The problem is that there is no single solution to fix the problem. GP hours need to be increased, it needs to be easier to get appointments in the evenings, at weekends and on bank holidays. Social care needs to be improved to stop bed blocking, such as reopening cottage hospitals for convalescence and increasing care in the community.

People need to be made more aware of the appropriate procedures for seeking medical attention, eg medicate at home, speak to a pharmacist if the symptoms aren't alleviated, then go to the GP.

Patients are no longer using A&E how it should be used, the amount of people we get attending who haven't seen their GP is crazy. A lot of people will see "oh well I couldn't get an appointment when I needed it so thought I'd come here instead".

Older people are putting off seeing GPs because of waiting times/being unable to get there etc etc so then end up being brought into A&E when things get drastically worse.

The cold weather contributes to colds, flu, D&V, Norovirus, broken limbs from slips and trips, car accidents, drunken accidents at Christmas parties and so on.

There is no single problem and no single solution and while the MPs see promises as a way to gain voters no changes will be made.

BreakingDad77 · 07/01/2015 09:52

Are these things just cumulative?

-From visiting father in hospital, there are beds being lost due to mental health issues inc dementia etc after social services got squeezed?

-The GP contract am I right in my understanding that this meant GPS could get out of doing overtime/home visits?

-I am assuming this is very postcode driven as where we have always been able to drive to a local health centre to get an out of hours visit promptly and there has usually only been one person in front. So are people just being silly and going to A & E prematurely?

What we could do with is a freedom of information request of a breakdown of the types of problems people are going to A & E with.

expatinscotland · 07/01/2015 09:52

Stealth privatisation of urgent care centres.

MrsTawdry · 07/01/2015 09:53

It's because the powers that be are trying to destroy our NHS. That's why. And they'e succeeding the fucking bastards.

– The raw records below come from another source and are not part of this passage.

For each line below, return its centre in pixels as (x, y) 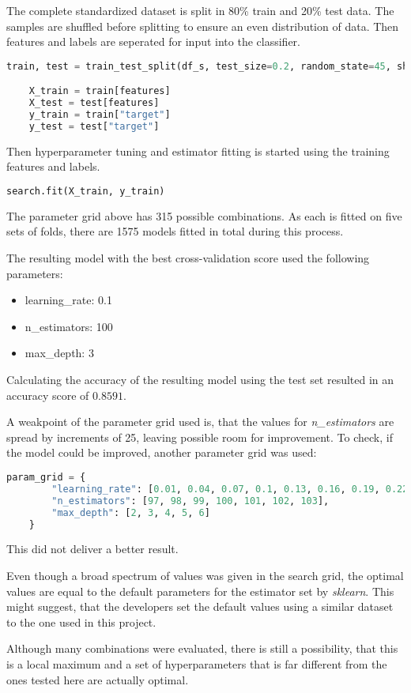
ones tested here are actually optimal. (98, 679)
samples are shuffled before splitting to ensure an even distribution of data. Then (203, 26)
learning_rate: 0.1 (68, 300)
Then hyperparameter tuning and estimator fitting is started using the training (198, 151)
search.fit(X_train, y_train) (86, 191)
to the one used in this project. (81, 621)
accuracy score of (48, 395)
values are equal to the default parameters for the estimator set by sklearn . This (200, 591)
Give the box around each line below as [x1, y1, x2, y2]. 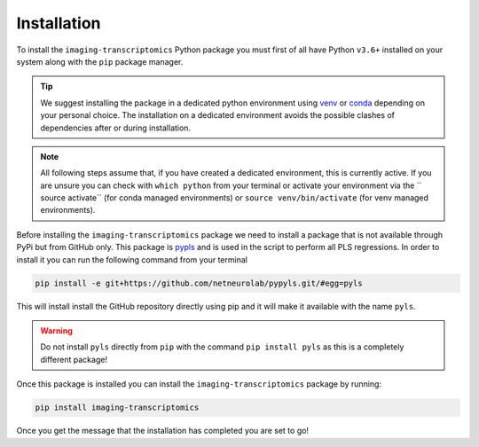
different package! [40, 354, 108, 365]
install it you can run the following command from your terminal [16, 254, 248, 265]
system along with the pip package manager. [16, 56, 184, 67]
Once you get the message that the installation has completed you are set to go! [16, 426, 310, 436]
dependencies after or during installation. [40, 122, 191, 133]
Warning [40, 325, 73, 336]
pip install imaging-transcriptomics [35, 403, 200, 412]
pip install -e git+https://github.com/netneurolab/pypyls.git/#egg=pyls [35, 278, 363, 288]
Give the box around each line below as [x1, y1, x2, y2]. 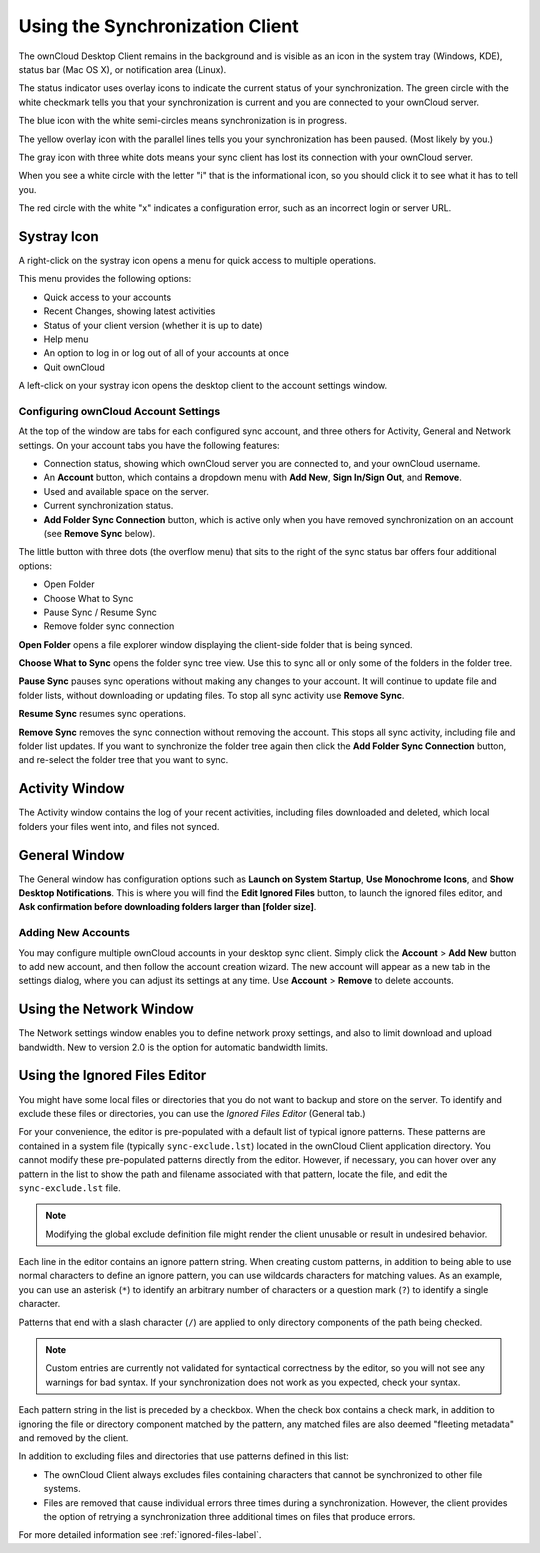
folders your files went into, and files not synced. [18, 820, 220, 832]
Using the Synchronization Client [18, 15, 299, 37]
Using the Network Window [18, 1001, 194, 1018]
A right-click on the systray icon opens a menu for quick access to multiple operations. [18, 254, 377, 266]
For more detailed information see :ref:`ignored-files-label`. [18, 1529, 262, 1541]
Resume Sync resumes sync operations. [18, 708, 187, 720]
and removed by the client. [18, 1431, 129, 1444]
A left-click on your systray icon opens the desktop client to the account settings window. [18, 380, 388, 392]
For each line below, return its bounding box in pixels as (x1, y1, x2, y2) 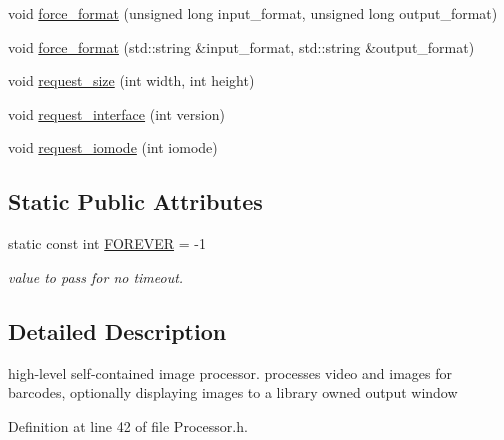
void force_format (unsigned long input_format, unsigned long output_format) (8, 3, 498, 23)
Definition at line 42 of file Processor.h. (8, 415, 248, 436)
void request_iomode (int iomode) (8, 137, 218, 158)
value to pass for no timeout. (8, 266, 184, 287)
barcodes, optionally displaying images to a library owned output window (8, 382, 458, 403)
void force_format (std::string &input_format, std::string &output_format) (8, 36, 475, 57)
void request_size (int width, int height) (8, 70, 255, 91)
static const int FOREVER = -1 (8, 233, 206, 254)
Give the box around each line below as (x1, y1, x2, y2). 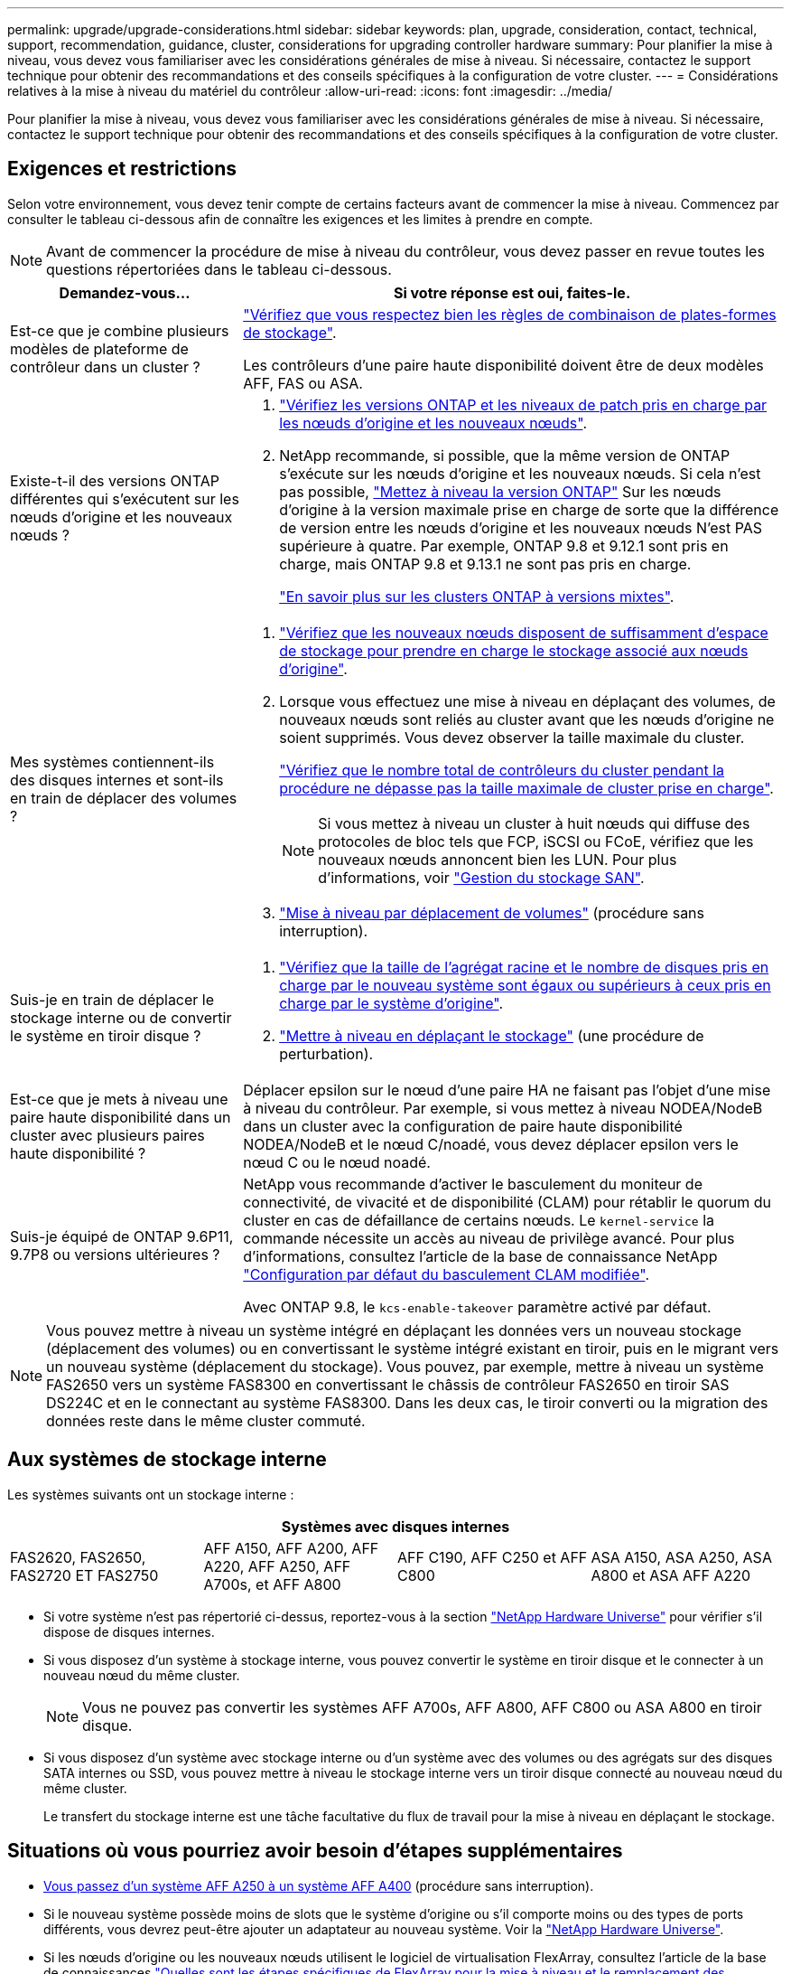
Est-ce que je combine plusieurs (10, 321, 229, 340)
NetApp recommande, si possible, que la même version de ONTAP (279, 446, 731, 465)
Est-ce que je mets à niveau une (10, 1089, 228, 1108)
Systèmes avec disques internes (281, 1517, 510, 1536)
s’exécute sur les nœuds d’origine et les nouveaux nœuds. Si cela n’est (279, 464, 761, 483)
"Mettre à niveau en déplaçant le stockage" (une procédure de (279, 1026, 704, 1045)
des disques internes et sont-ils (10, 770, 224, 789)
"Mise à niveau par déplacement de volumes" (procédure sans (279, 903, 705, 922)

yeastextractpowder · 07/01/2015 09:53

Most of it has been said. Older population, cut backs, increased demands on GP often for non medical issues. The whole NHS is full; Gps, outpatients, hospitals, social services. Hospitals have had enough working at capacity and so have declared major incidents, to get heard and to shift the responsibility up to the government. If GPs could declare major incidents, they would be to. I don't have the solution but it's breaking point for the NHS and it's staff and patients.

MiaowTheCat · 07/01/2015 09:56

This reply has been deleted

Message withdrawn at poster's request.

OddBoots · 07/01/2015 09:56

They need to rewind the 'efficiency savings' that have happened since 2011 when the NHS was found to be one of the most cost efficient health services in the world and public satisfaction with the NHS was at a record high.

MiaowTheCat · 07/01/2015 09:57

This reply has been deleted

Message withdrawn at poster's request.

LarrytheCucumber · 07/01/2015 09:59

General Election coming up. People in Polls regularly say the NHS is their main priority. Therefore gives the media a brilliant opportunity to fill pages of newsprint/fill TV bulletins with tales of the NHS going wrong.
I do think though that (some) people use A and E in particular for things which are not actually emergencies.

Rinoachicken · 07/01/2015 10:00

pausingflatly think that you might have put your finger on the tipping point there, re social care cuts coming to a head.

sleeytea that's a good point, is it a fairly regular occurs car then and we just don't tend to know?